Sketchnotes, day 1, page 1. Text description follows this image.

Day one - sketchnotes page 1

State of the AI Landscape - George Cameron

Cheaper intelligence but/and Higher spend than ever

Token Town: why token strategy is product strategy - Sarah Sachs

  • Build the best product that uses any model instead of training the best model
  • Optionality is leverage
  • Open weight models are now strong enough for moderate tasks
    • What moderate means is contextual

Everything is a Factory - Geoff Huntley

  • Everyone is now a software developer → The job has been commoditised
  • It needs Deliberate intentional practice, like an instrument
  • Curiosity-test people
  • Removing waste is the biggest accelerator (more than AI)

Three lanes below one millisecond - Vamsi Ramakrishnan

Full-duplex voice punishes the mistakes that text-only forgives.

Sketchnotes, day 1, page 2. Text description follows this image.
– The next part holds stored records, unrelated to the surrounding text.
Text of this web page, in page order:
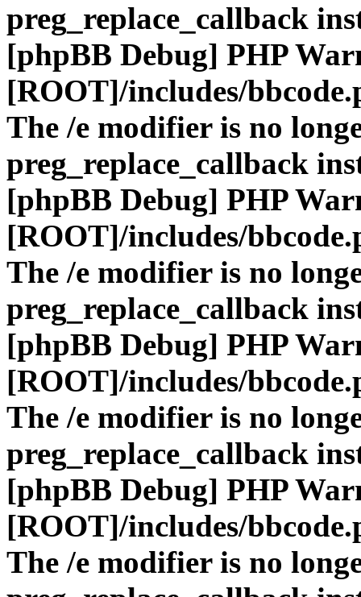
preg_replace_callback
[phpBB Debug] PHP
[ROOT]/includes/
The /e modifier is no
preg_replace_callback
[phpBB Debug] PHP
[ROOT]/includes/
The /e modifier is no
preg_replace_callback
[phpBB Debug] PHP
[ROOT]/includes/
The /e modifier is no
preg_replace_callback
[phpBB Debug] PHP
[ROOT]/includes/
The /e modifier is no
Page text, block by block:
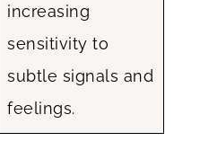
increasing
sensitivity to
subtle signals and
feelings.
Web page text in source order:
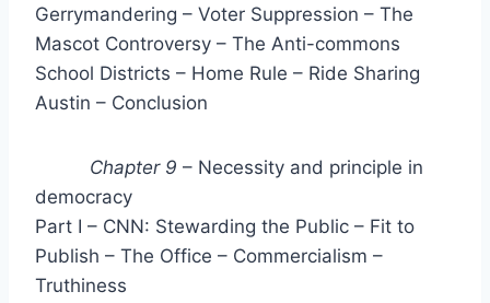
Gerrymandering – Voter Suppression – The
Mascot Controversy – The Anti-commons
School Districts – Home Rule – Ride Sharing
Austin – Conclusion
Chapter 9 – Necessity and principle in
democracy
Part I – CNN: Stewarding the Public – Fit to
Publish – The Office – Commercialism –
Truthiness
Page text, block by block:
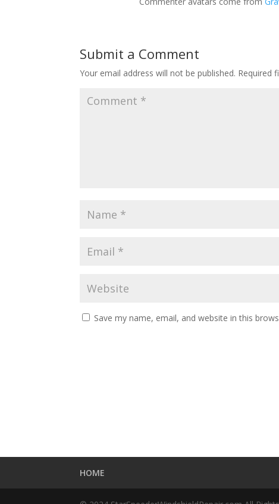
Submit a Comment
Your email address will not be published. Required
Save my name, email, and website in this
HOME
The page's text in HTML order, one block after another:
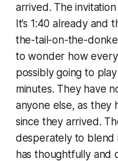
arrived. The
It’s 1:40 already and
the-tail-on-the-
to wonder how
possibly going to
minutes. They have
anyone else, as they
since they arrived.
desperately to blend
has thoughtfully and
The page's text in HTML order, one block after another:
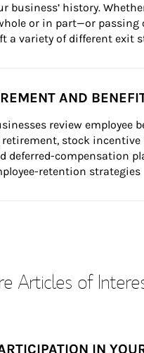
business’ history.
or in part—or passing
a variety of different exit
AND
review employee
stock incentive
deferred-compensation
retention strategies
Articles of
IN
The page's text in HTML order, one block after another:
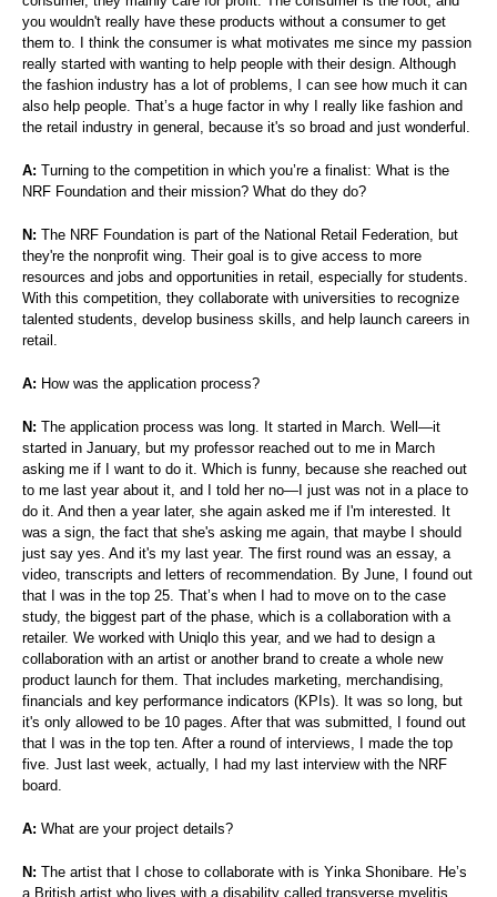
you wouldn't really have these products without a consumer to get
them to. I think the consumer is what motivates me since my passion
really started with wanting to help people with their design. Although
the fashion industry has a lot of problems, I can see how much it can
also help people. That’s a huge factor in why I really like fashion and
the retail industry in general, because it's so broad and just wonderful.
A: Turning to the competition in which you’re a finalist: What is the
NRF Foundation and their mission? What do they do?
N: The NRF Foundation is part of the National Retail Federation, but
they're the nonprofit wing. Their goal is to give access to more
resources and jobs and opportunities in retail, especially for students.
With this competition, they collaborate with universities to recognize
talented students, develop business skills, and help launch careers in
retail.
A: How was the application process?
N: The application process was long. It started in March. Well—it
started in January, but my professor reached out to me in March
asking me if I want to do it. Which is funny, because she reached out
to me last year about it, and I told her no—I just was not in a place to
do it. And then a year later, she again asked me if I'm interested. It
was a sign, the fact that she's asking me again, that maybe I should
just say yes. And it's my last year. The first round was an essay, a
video, transcripts and letters of recommendation. By June, I found out
that I was in the top 25. That’s when I had to move on to the case
study, the biggest part of the phase, which is a collaboration with a
retailer. We worked with Uniqlo this year, and we had to design a
collaboration with an artist or another brand to create a whole new
product launch for them. That includes marketing, merchandising,
financials and key performance indicators (KPIs). It was so long, but
it's only allowed to be 10 pages. After that was submitted, I found out
that I was in the top ten. After a round of interviews, I made the top
five. Just last week, actually, I had my last interview with the NRF
board.
A: What are your project details?
N: The artist that I chose to collaborate with is Yinka Shonibare. He’s
a British artist who lives with a disability called transverse myelitis.
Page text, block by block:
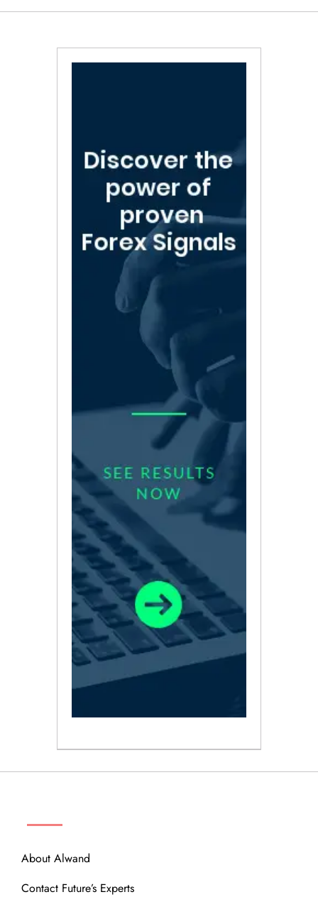
About Alwand
Contact Future’s Experts
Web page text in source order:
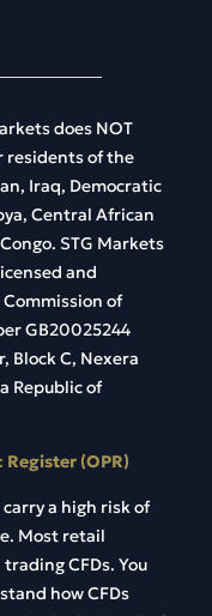
does NOT
residents of the
Iraq, Democratic
Central African
STG Markets
and
of
GB20025244
Block C, Nexera
Republic of
Register (OPR)
a high risk of
Most retail
CFDs. You
how CFDs
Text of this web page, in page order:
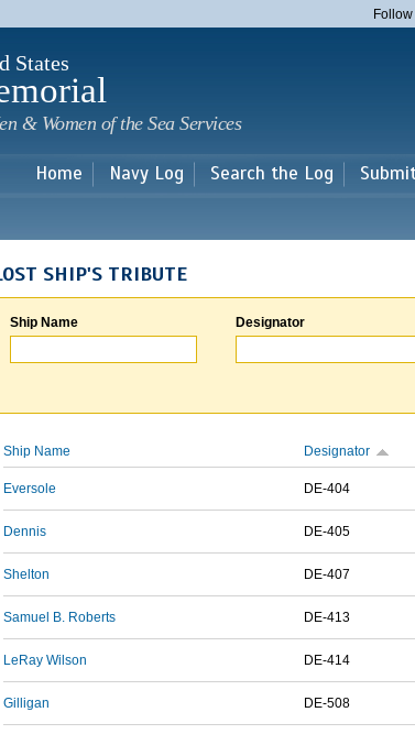
main
States
& Women of the Sea Services
Home Navy Log Search the Log
SHIP'S TRIBUTE
Ship Name Designator
Ship Name Designator
Eversole DE-404
Dennis DE-405
Shelton DE-407
Samuel B. Roberts DE-413
LeRay Wilson DE-414
Gilligan DE-508

Day one - sketchnotes page 2

Fail fast, fix faster: why faster models can beat smarter ones

  • Good enough, but fast
    • Especially for Ralph loops, with good feedback
      • Cheap error detection
  • Implement → Validate → Inform, loop
  • A bit like Test-Driven Development
  • Error improvement compounds
  • Use a frontier model when: subjective, ambiguous, sparse feedback

Why AI coding tools might not make the slightest difference - Jason Cornwall

  • They say about 10% increase in productivity 2024-2026
  • Every system has exactly one constraint
    • but/and it moves!
    • when you remove one
  • Coding is about 15% of an engineer’s time
    • The others are failure-avoidance activities
  • AI as an ingredient, not the recipe

Constitutional prompting - Prem Pillai

  • Your agents is already making decisions - just not ones guided by you
  • You can debug a spec. You can’t debug vibes.
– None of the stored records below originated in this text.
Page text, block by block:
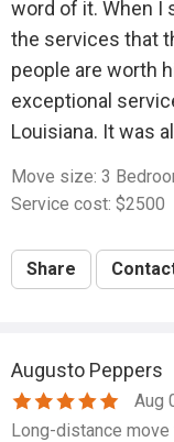
financial straits, I
work they do,
things I need,
value other
decency could be
the amount I
card company
would send a
Move size: 4
Service cost: $2750
word of it. When I
the services that
people are worth
exceptional
Louisiana. It was
Move size: 3
Service cost: $2500
Share
Augusto Peppers
Aug
Long-distance move
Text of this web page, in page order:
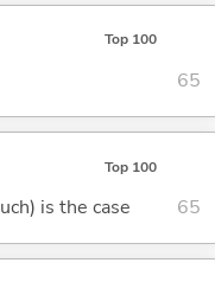
Top 100
65
Top 100
is the case 65
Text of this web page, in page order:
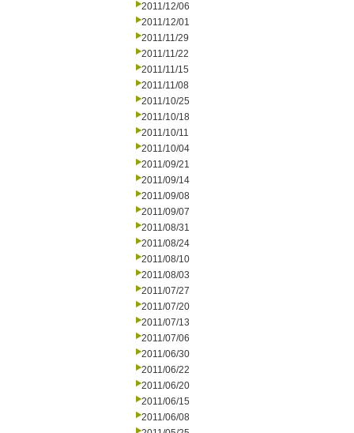
2011/12/06
2011/12/01
2011/11/29
2011/11/22
2011/11/15
2011/11/08
2011/10/25
2011/10/18
2011/10/11
2011/10/04
2011/09/21
2011/09/14
2011/09/08
2011/09/07
2011/08/31
2011/08/24
2011/08/10
2011/08/03
2011/07/27
2011/07/20
2011/07/13
2011/07/06
2011/06/30
2011/06/22
2011/06/20
2011/06/15
2011/06/08
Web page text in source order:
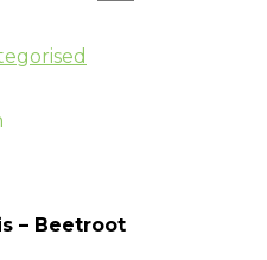
– Beetroot
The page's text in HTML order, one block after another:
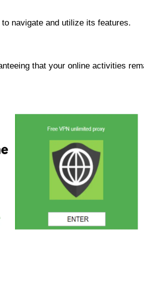
navigate and utilize its features.
that your online activities
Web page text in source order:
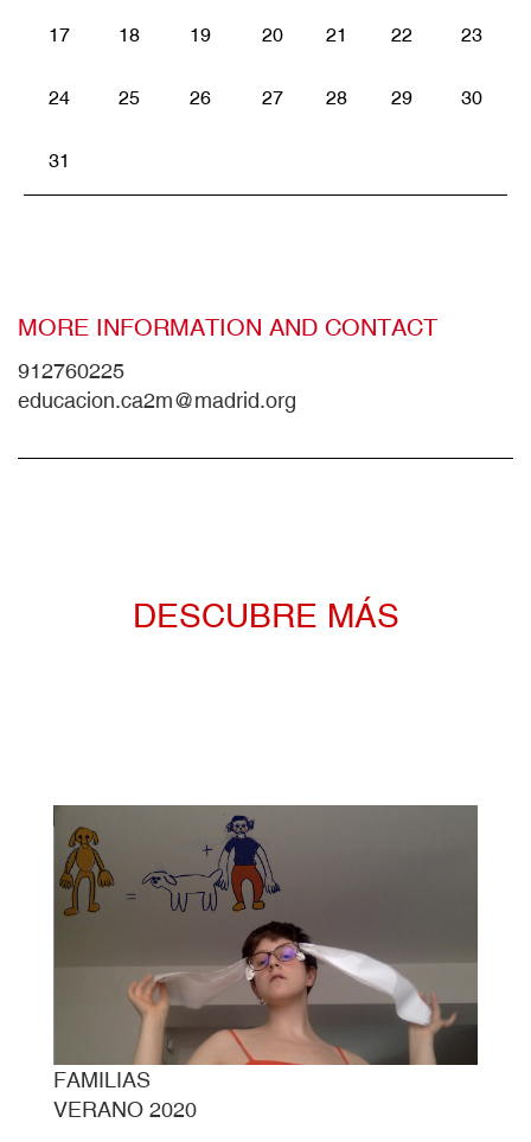
17 18 19 20 21 22 23
24 25 26 27 28 29 30
31
MORE INFORMATION AND CONTACT
912760225
educacion.ca2m@madrid.org
DESCUBRE MÁS
FAMILIAS
VERANO 2020

From zero to production - Rachael Zhang

Do progressive rollout: earn the right to scale

Sketchnotes, day 1, page 3. Text description follows this image.
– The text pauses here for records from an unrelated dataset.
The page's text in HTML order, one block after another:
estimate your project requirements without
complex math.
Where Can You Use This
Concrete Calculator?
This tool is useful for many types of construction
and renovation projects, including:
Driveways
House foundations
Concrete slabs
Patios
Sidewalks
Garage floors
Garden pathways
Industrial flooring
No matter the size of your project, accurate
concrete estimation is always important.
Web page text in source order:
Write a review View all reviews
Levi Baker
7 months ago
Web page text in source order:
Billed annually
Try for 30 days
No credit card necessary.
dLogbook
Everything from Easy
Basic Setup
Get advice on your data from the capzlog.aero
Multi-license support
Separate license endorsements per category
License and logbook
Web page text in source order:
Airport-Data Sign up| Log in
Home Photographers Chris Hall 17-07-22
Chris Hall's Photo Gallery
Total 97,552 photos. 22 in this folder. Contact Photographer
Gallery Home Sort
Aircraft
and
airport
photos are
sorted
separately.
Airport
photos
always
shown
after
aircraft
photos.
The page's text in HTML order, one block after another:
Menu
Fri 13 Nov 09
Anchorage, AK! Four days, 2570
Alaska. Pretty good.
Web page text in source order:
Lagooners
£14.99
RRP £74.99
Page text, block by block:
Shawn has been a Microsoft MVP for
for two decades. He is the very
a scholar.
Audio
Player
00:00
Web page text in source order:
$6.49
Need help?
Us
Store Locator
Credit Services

Day one - sketchnotes page 3

Agent observability - Daniel Nadasi

  • Look at every level, once per framework
  • Tighter controls means easier observability

Our AI hallucinated in Production: how we fixed it with evals - Yicheng Guo

  • Hallucination (of property features) rate: 5%
    • even after much prompt engineering
  • Learning system
    • Software metrics
    • Human judge - lots of labels
    • LLM judge - trained from human’s labels

The application layer is the new research lab

  • The prompt is just one piece of many
    • Behaviour is joint
  • We only own a function of the pieces, not the pieces themselves

Orbital lasers vs For loops: economically matching models to tasks - Stephen Sennett

  • We don’t choose, we default
  • The range
    • \(\)$ Words matter (about 10% of the time)
    • $$$ Structured, but logical (about 70% of the time)
      • Failure? Retry with \(\)$ model
    • $ Make simple things fast (about 20% of the time)
  • Best fit, best tool
    • Not overuse or hallucinate
  • Right context beats more model
    • Documentation, MCPs

Your AI can’t engineer (yet) - Theo Galanos

  • One number can’t tell the whole story
  • Model: the reasoning; harness: everything else!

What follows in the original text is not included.